Tip: Include only one Q code line per claim.
The month after Medicare started requiring home health agencies to use site of service codes on their final claims, many agencies hadn’t mastered the new requirement.
So says HHH Medicare Administrative Contractor CGS in a message to providers. August 2013 claim submission error data indicated "a high volume of claims going to the Return to Provider (RTP) status/location (T B9997) for reason code 31790," CGS explains. "This reason code indicates the home health claim does not include the HCPCS code Q5001, Q5002, or Q5009."

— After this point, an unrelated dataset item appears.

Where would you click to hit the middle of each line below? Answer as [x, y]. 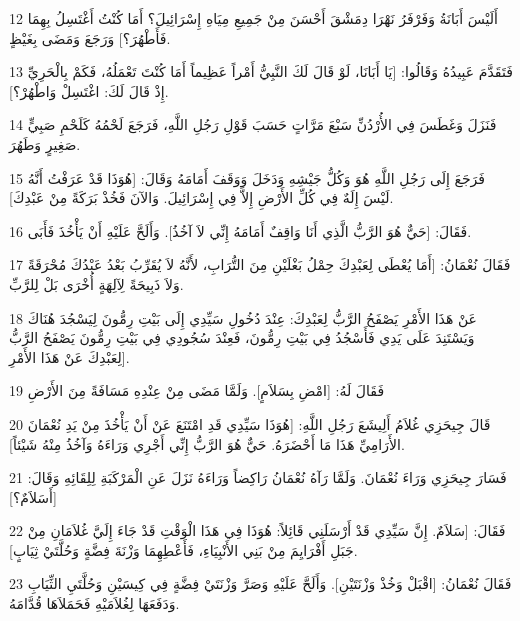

Reminder: Starting in July, HHAs had to start using Q5001 (Hospice or home health care provided in patient’s home/residence); Q5002 (…in assisted living facility); or Q5009 (…in place not otherwise specified) to indicate where they furnish services (see Eli’s HCW, Vol. XXII, No. 13). "The location where services were provided should be reported along with the first billable visit in a HH PPS episode," the Centers for Medicare & Medi-caid Services instructed in revised MLN Matters article MM8136. "In addition to reporting a service line according to current instructions, HHAs must report an additional line item with the same revenue code and date of service, reporting one of the three Q codes … one unit, and a nominal charge."
And, "if the location where services were provided changes during the episode, the new location should be reported with an additional line corresponding to the first visit provided in the new location," CMS continues in the MLN Matters article.
Important: CGS offers tips to avoid the returned claims. "Report the HCPCS code only once on a claim unless the location changes," the MAC says. It should be a separate line item.
When the location does change, "report a new line item with the appropriate HCPCS code along with the 1st visit provided in the new location," the MAC instructs.